To improve treatment and, ultimately, prevention, we need a deeper understanding of pancreatic tumor biology. We also need to better understand the complex, reciprocal interactions among the many cell types, signaling molecules and structural matrices present in the tumor microenvironment. This will help us learn which factors make the environment surrounding the tumor supportive of, and detrimental to, cancer maintenance and progression.

Our laboratory investigates many pathways involved in initiation, progression and treatment resistance of pancreas cancer. Examples include:

  • The genes, mutations and epigenetic changes that lead to the initiation of pancreatic cancer. 
  • Signaling molecules and pathways, such as Sonic Hedgehog, involved in pancreas cancer development and progression.
  • The role immune cells play in suppressing the immune system so cancer cells can evade destruction. 
  • The role of the tumor microenvironment and crosstalk as well as the mechanisms by which pancreatic cancer resists — or becomes sensitive to — treatment. 

Better understanding the many pathways implicated in pancreatic cancer will guide us to more effective treatments to help save patients' lives.

Our investigators have made numerous contributions over the years that advance the understanding of pancreatic cancer initiation and growth. For example, our research has established the critical role of the tumor microenvironment in pancreatic cancer development and progression.
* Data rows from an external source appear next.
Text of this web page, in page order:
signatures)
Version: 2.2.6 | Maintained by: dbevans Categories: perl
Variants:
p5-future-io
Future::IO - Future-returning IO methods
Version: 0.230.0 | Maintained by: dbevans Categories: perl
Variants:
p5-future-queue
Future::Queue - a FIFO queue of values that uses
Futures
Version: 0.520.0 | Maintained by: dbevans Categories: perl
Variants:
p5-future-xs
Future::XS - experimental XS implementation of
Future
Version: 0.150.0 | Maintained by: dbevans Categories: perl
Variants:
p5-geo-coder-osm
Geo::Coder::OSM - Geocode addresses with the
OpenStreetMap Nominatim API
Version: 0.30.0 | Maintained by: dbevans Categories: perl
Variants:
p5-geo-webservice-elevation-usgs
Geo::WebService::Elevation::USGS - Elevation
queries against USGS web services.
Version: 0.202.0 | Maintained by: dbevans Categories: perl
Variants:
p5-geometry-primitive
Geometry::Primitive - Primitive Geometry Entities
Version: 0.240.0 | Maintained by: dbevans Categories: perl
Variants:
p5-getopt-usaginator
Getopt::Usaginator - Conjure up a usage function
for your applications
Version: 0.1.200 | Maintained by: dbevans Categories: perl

We have identified the mechanisms involved in key signaling pathways, including how tumor cells communicate reciprocally with the microenvironment and reprogram it to support cancer growth. We have identified the role of impaired proteins at multiple stages of the disease. Since no inhibitor targeting these dysfunctional proteins currently exists, our work underscores the potential of new therapeutic approaches that instead target subsequent proteins in the signaling process. Another important contribution of our investigators has been the development of new murine models that more closely resemble pancreatic cancer in humans. This enables us to analyze disease progression in a stepwise manner much as it progresses in human disease, and to manipulate the tumor microenvironment to better understand its functional biology. 
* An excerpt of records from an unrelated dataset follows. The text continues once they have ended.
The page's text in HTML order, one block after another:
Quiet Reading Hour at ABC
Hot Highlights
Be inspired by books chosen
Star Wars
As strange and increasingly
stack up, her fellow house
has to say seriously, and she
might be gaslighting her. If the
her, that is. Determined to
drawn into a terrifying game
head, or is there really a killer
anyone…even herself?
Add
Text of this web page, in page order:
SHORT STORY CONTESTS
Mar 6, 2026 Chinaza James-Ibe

More recently, we have begun to analyze human tissue samples across a range of advanced platforms, including single-cell sequencing of multiple cell types in the tumor microenvironment, to learn how these cells interact. Our new methods are providing a deep look at gene expression at the single-cell level. As a result, we're gaining a greater understanding of the mutations that drive tumor initiation and progression. Growing and optimizing three-dimensional cultures from patient samples, including immune cells, helps us provide valuable patient-specific data to medical oncologists to help determine the most effective treatment regimens and assess response. This work is moving us toward novel precision-medicine approaches.